- Born: 6 February 1913 Gujranwala, Punjab Province (now Punjab, Pakistan)
- Died: 27 October 1947 (aged 34) Baramulla, Jammu and Kashmir, Dominion of India
- Allegiance: British Raj India
- Branch: British Indian Army Indian Army
- Service years: 1935–1947
- Rank: Lieutenant Colonel
- Service number: IC-12
- Unit: 1 Sikh
- Conflicts: World War II Indo-Pakistani War of 1947
- Awards: Maha Vir Chakra

= Dewan Ranjit Rai =

Indian soldier, recipient of Maha Vir Chakra

Lieutenant Colonel Dewan Ranjit Rai, MVC (1913–1947) was an Indian Army officer who played a key role during the Indo-Pakistani War of 1947. As the commanding officer of the 1st battalion, The Sikh Regiment (1 Sikh), he was the first recipient of the Maha Vir Chakra, which was awarded posthumously.

1 Sikh was the first unit to be inducted into the war, when it was airlifted from Gurgaon to Srinagar on 27 October 1947. This day is celebrated as the Infantry Day by the Indian Army.
Under the command of Rai, the battalion played a key role in saving the valley of Kashmir from the invaders.

==Early life==

Rai was born in Gujranwala in a Punjabi Khatri family on 6 February 1913. He studied at the Bishop Cotton School, Shimla. He attended the first course at the Indian Military Academy, Dehradun. Later, he was among the first Indian officers to be posted to Command and Staff College, Quetta as an instructor.

==Military career==

Rai was commissioned on 1 February 1935 with the officer service number IC-12. On commissioning, he was attached for a year to a British Army regiment, the King's Shropshire Light Infantry stationed in India. He was appointed to the British Indian Army and posted to the 5th battalion, 11th Sikh Regiment on 24 February 1936. He was promoted lieutenant on 4 May 1936 He was promoted captain on 4 February 1942 and by April 1944, he was serving as a temporary major on the Recruiting Staff. He was selected for posting as a military attaché at Washington, D.C. just before the break out of the Indo-Pakistani War of 1947, but this assignment was changed when he was selected for this mission to Kashmir.

He was commanding the 1st battalion of the Sikh Regiment in Gurgaon, making arrangements for refugees, when Pakistan invaded Jammu and Kashmir. Two companies of his troops were airlifted in 30 Dakota aircraft, one of which was flown by Biju Patnaik (later Chief Minister of Odisha), to Srinagar. The Operation's Order was handed over to him by then Captain S K Sinha, who retired as a lieutenant general and was later Governor of Jammu and Kashmir.

Rai led his troops to defend the Baramulla-Srinagar highway near Pattan against the numerically superior Pakistani tribal irregulars who were moving towards Srinagar after looting, raping and burning people of all religions in Baramulla. He successfully protected the Srinagar airfield, paving the way for more Indian troops to land who expelled the Pakistani tribal irregulars. He died on 27 October 1947 leading his men and defending Pattan. He was the first officer of the Indian Army after independence to fight a battle on 27 October 1947.

==Maha Vir Chakra==

Rai was honoured with a Maha Vir Chakra. He was the first recipient of the award.

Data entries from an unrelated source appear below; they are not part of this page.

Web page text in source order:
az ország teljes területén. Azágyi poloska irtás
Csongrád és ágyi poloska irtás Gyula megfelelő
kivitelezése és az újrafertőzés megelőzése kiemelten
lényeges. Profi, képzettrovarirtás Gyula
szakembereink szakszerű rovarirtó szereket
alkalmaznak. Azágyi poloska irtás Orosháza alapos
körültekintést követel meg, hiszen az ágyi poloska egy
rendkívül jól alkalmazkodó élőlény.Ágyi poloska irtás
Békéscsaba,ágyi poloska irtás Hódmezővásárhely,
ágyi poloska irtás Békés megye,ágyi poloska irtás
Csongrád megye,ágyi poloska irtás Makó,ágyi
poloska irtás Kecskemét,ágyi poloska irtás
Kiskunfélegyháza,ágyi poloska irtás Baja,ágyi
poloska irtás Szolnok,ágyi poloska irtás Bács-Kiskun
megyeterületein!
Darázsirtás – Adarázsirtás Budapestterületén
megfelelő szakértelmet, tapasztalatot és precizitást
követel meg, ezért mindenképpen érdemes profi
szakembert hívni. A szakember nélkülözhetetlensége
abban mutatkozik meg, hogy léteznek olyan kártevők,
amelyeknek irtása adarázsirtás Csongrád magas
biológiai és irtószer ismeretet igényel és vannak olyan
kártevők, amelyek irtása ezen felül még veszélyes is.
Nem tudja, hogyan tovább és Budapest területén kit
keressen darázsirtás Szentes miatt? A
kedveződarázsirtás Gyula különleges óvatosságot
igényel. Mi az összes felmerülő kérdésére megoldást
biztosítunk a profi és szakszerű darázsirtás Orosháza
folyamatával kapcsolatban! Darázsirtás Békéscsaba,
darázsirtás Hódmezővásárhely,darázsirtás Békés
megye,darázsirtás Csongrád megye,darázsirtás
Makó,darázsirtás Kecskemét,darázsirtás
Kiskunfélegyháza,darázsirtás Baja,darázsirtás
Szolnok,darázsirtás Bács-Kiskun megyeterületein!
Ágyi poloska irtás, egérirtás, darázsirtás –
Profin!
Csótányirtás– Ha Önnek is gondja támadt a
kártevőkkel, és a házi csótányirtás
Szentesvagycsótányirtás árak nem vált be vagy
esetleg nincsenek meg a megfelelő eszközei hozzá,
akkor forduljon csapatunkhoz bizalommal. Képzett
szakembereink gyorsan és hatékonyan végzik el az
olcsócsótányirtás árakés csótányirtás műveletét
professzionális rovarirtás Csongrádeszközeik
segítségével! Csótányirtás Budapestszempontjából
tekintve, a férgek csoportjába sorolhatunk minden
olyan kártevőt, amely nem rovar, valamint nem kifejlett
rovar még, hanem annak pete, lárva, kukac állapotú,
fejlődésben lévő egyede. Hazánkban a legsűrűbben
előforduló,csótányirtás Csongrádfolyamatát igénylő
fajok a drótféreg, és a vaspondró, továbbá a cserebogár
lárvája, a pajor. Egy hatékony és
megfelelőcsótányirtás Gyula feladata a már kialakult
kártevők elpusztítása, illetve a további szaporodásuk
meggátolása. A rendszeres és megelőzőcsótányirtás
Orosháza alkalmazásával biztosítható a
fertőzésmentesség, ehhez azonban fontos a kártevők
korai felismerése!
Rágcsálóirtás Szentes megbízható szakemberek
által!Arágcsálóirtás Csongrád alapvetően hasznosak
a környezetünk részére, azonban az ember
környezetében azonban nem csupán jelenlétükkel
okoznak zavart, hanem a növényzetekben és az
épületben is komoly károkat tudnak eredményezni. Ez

The citation for the Maha Vir Chakra reads as follows:

Gazette Notification: 2 Pres 50, 26.1.50
Operation: 1947 Indo Pak Kashmir War
Date of Award: 27 Oct 1947

CITATION

LIEUTENANT COLONEL DEWAN RANJIT RAI (POSTHUMOUS)

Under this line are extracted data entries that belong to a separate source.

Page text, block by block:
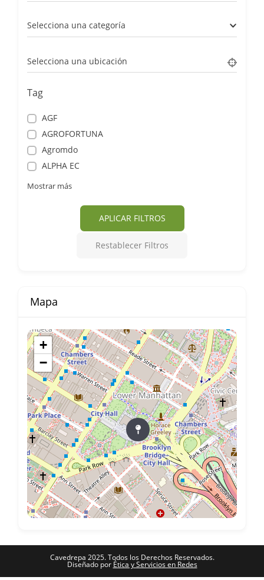
Selecciona una categoría
Selecciona una ubicación
Tag
AGF
AGROFORTUNA
Agromdo
ALPHA EC
Mostrar más
APLICAR FILTROS
Restablecer Filtros
Mapa
+
−
Cavedrepa 2025. Todos los Derechos Reservados.
Diseñado por Ética y Servicios en Redes
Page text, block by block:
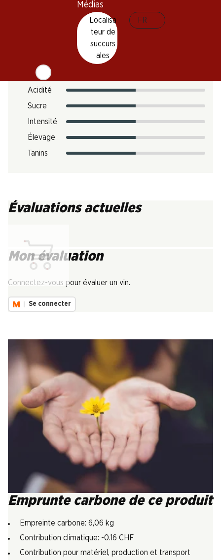
Médias
Localisa
teur de
succurs
ales
FR
Acidité
Sucre
Intensité
Élevage
Tanins
Évaluations actuelles
Mon évaluation
Connectez-vous pour évaluer un vin.
Se connecter
Emprunte carbone de ce produit
Empreinte carbone: 6,06 kg
Contribution climatique: -0.16 CHF
Contribution pour matériel, production et transport

 (IC-12) 1 Bn. THE SIKH REGIMENT

Lieutenant Colonel Dewan Ranjit Rai was the Commanding Officer of 1 Sikh. Immediately on landing at Srinagar, on 27 October 1947, he appreciated that it was imperative to hold and oppose the raiders as far away as possible from the vital city of Srinagar and its adjacent airfield.

As very little time was at his disposal, he personally conducted reconnaissance and operations at such personal risk that he was eventually killed. By his complete disregard of personal danger and his determined and inspired leadership, the raiders were stopped sufficiently far away to enable a build-up for the eventual decisive defeat.

The officer gave his life in a successful endeavour to save Srinagar by displaying courage of the highest order.